Who's Stopping Us (Quién lo impide) is a 2021 Spanish film directed by Jonás Trueba. Featuring a running time over three and a half hours long, the film is a generational portrait of youth blending documentary and fiction pieces.

== Plot ==
The film tracks a group high schoolers in Madrid, following them from mid-teens to their early 20s.

== Production ==
A Los Ilusos Films production, Who's Stopping Us was shot from 2016 to 2021.

== Release ==
The film had its world premiere at the 69th San Sebastián International Film Festival (SSIFF), screened on 22 September 2021 (6th day) as pàrt of the festival's official competition. Distributed by Atalante Cinema, the film was theatrically released in Spain on 22 October 2021.

== Reception ==
Pablo Vázquez of Fotogramas scored 5 out of 5 stars, extolling the absence of any sort of imposture, while noting that its extended runtime perhaps will dissuade cowards, assessing the film to be "a cum laude thesis with which its director embraces his maturity as a filmmaker".

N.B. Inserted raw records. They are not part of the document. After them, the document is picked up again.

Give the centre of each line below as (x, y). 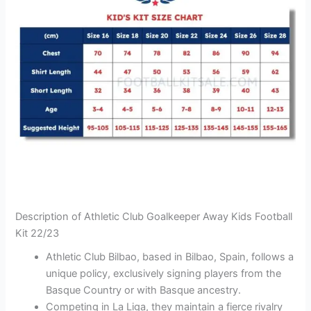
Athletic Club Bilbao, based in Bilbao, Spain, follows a (170, 257)
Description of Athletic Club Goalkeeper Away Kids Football (154, 217)
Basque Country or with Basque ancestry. (144, 291)
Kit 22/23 (37, 234)
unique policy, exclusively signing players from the (164, 274)
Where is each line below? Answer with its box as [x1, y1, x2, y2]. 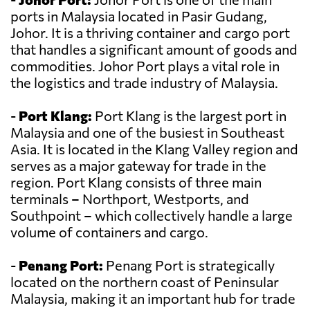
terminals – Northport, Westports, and [10, 190, 249, 208]
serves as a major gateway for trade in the [10, 157, 266, 174]
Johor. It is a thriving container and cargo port [10, 24, 290, 42]
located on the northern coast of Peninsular [10, 273, 279, 291]
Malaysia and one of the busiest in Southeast [10, 124, 284, 141]
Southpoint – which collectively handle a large [10, 207, 293, 224]
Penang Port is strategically [103, 257, 275, 274]
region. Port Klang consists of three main [10, 174, 262, 191]
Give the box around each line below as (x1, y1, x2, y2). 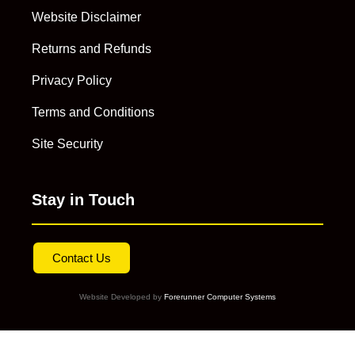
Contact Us (52, 251, 111, 265)
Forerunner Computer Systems (164, 292, 276, 302)
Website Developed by (79, 292, 164, 302)
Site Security (32, 137, 103, 151)
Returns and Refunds (32, 42, 151, 56)
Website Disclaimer (32, 10, 141, 25)
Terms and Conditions (32, 105, 155, 120)
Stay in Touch (32, 191, 135, 209)
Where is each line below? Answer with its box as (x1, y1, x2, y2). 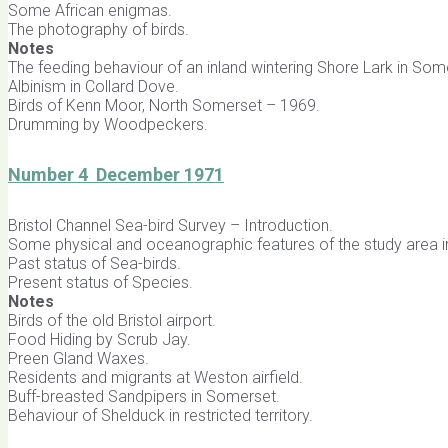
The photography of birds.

Carmen L. Lobo of La Razón gave it 4 out of 5 stars, considering "its splendid, immersive direction, and the optimism and nostalgia enveloping the film" to be the best thing about Who's Stopping Us.

Quim Casas of El Periódico de Catalunya rated the film with 4 out of 5 stars, considering that the vast amount of material "has taken an exciting form, in different blocks perfectly articulated with each other."

Jonathan Romney of ScreenDaily wrote that the film is "not as revelatory as it intends, this is an only intermittently fascinating watch, an over-extended experiment that doesn't quite hold its own against 21st-century cinema's more incisive portraits of youth".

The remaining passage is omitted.